"No," she said, "you were right in everything, only one can't always crush people because one has right on one's side."
He stroked her arm with his strong, hard fingers, "Can't you marry me?" he reiterated stubbornly.
She said: "I shall never marry anyone. I'm not a woman who could ever have married. I've never been what you'd call in love with a man in my life; but I think if I'd been different, Richard, I should have wanted to marry you."
3
The next morning Richard Benson left Lynton, and in the course of a few days the Ogdens returned to Leaside.
"I don't think we'll go to Lynton again," said Mrs. Ogden fretfully. "It's not done me any good at all, this year."
Joan acquiesced; she felt that she never again wanted to see the place in which so many unwelcome memories had been aroused. She sat staring out of the window as the train neared Seabourne, and wished that Richard had never crossed her path; all she wanted was to be left in peace. She dreaded remembering and he had made her remember, she was afraid of unhappiness and he had made her unhappy.
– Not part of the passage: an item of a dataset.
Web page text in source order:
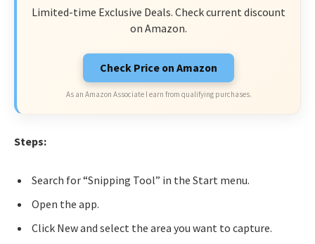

As the familiar landmarks sped past one by one, little forgotten incidents of her youth surged through her mind in rhythm to the glide and jolt of the train. She pictured the Seabourne station as it used to be before they had enlarged it, and the flower-beds and cockle-shells that Milly had once jeered at. On the short platform stood a little army of ghosts: the red-haired porter who had limped, and had always called her Miss Hogden. He had been gone these ten years past, where, she did not know. Richard, freckled and gawky, reminding you somehow of a pleasant puppy; rather uncouth he had been in those days. Milly, small and fragile, her yellow curls always bobbing, and Elizabeth, slim as a larch tree, very upright and neat and quiet, her intent eyes scanning the incoming train for a sight of Joan's face at the window. And then herself, Joan Ogden, black-haired, grey-eyed, young; with a body all suppleness and vigour, and a mind that could grasp and hold. She would be leaning far out of the carriage, waving an ungloved hand. "Here I am!" And then the meeting; the firm clasp of friendship, respect and love; the feel of Elizabeth's signet ring cold against your fingers, and the goodly warmth of her palm as it met your own. Ghosts, all ghosts; ghosts of the living and the dead. Her eyelids felt hot and tingling; she brushed the tears away angrily. Ghosts, all ghosts, every one of them dead, to her, at all events; and she, how utterly dead she was to herself.